● **WHAT IS BEING ASKED**
Print all the data below exactly, without images.

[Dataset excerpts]

▼▼▼

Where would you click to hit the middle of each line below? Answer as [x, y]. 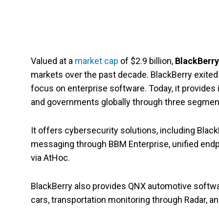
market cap [97, 61]
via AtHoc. [50, 158]
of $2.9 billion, [147, 61]
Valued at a [53, 61]

▲▲▲

● **TASK RESPONSE**
Where would you click to hit the middle of each line below? Answer as [x, y]. 
market cap [97, 61]
via AtHoc. [50, 158]
of $2.9 billion, [147, 61]
Valued at a [53, 61]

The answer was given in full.